• _Problem description_
Take the listing below and print exactly the lines starting at the line containing "User တွေက Background" and ending at the line containing "ထားတဲ့ Prompt တွေကို", both ends included, and no others.
START Data
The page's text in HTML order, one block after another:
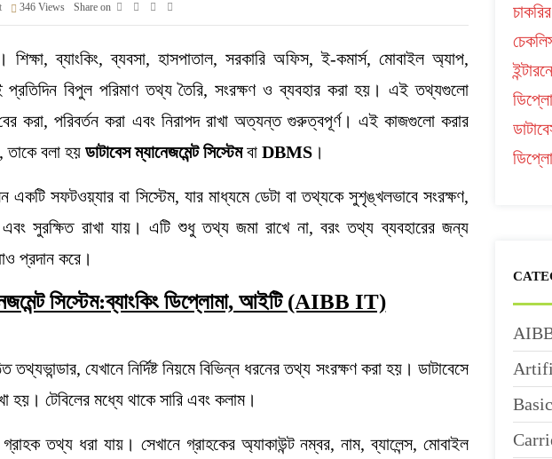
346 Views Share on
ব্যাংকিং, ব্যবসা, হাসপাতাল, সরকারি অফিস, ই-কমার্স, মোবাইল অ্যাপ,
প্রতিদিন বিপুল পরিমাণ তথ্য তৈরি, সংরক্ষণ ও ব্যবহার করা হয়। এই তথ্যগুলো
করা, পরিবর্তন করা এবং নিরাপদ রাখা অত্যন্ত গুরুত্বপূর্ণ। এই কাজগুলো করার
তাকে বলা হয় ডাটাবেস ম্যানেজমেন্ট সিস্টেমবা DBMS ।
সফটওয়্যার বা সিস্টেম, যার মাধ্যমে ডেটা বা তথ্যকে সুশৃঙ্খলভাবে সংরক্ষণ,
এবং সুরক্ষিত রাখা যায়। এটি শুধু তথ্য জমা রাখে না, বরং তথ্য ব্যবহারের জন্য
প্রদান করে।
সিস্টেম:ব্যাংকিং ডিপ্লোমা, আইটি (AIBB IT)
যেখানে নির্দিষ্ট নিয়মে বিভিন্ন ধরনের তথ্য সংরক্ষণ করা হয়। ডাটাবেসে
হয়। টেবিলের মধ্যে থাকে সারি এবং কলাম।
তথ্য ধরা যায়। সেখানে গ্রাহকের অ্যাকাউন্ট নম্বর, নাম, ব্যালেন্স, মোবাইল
END Data
START Data
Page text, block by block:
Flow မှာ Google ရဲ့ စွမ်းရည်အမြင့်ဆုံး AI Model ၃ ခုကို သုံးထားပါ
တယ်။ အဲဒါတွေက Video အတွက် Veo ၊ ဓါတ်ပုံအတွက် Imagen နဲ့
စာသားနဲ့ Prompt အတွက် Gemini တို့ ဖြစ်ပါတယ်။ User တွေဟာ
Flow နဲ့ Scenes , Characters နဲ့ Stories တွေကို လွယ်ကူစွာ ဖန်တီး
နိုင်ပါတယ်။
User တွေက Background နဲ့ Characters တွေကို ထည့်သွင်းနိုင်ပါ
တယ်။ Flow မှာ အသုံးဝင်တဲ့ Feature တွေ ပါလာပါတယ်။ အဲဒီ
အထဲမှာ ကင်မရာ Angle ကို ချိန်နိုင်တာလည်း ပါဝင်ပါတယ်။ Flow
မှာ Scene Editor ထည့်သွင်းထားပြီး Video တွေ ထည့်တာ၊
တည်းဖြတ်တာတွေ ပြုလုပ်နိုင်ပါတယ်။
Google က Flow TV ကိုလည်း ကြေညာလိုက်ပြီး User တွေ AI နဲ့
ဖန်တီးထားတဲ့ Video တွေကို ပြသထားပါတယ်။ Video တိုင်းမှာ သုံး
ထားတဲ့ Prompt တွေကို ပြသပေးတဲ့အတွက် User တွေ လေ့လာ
END Data
• _Expected answer_
User တွေက Background နဲ့ Characters တွေကို ထည့်သွင်းနိုင်ပါ
တယ်။ Flow မှာ အသုံးဝင်တဲ့ Feature တွေ ပါလာပါတယ်။ အဲဒီ
အထဲမှာ ကင်မရာ Angle ကို ချိန်နိုင်တာလည်း ပါဝင်ပါတယ်။ Flow
မှာ Scene Editor ထည့်သွင်းထားပြီး Video တွေ ထည့်တာ၊
တည်းဖြတ်တာတွေ ပြုလုပ်နိုင်ပါတယ်။
Google က Flow TV ကိုလည်း ကြေညာလိုက်ပြီး User တွေ AI နဲ့
ဖန်တီးထားတဲ့ Video တွေကို ပြသထားပါတယ်။ Video တိုင်းမှာ သုံး
ထားတဲ့ Prompt တွေကို ပြသပေးတဲ့အတွက် User တွေ လေ့လာ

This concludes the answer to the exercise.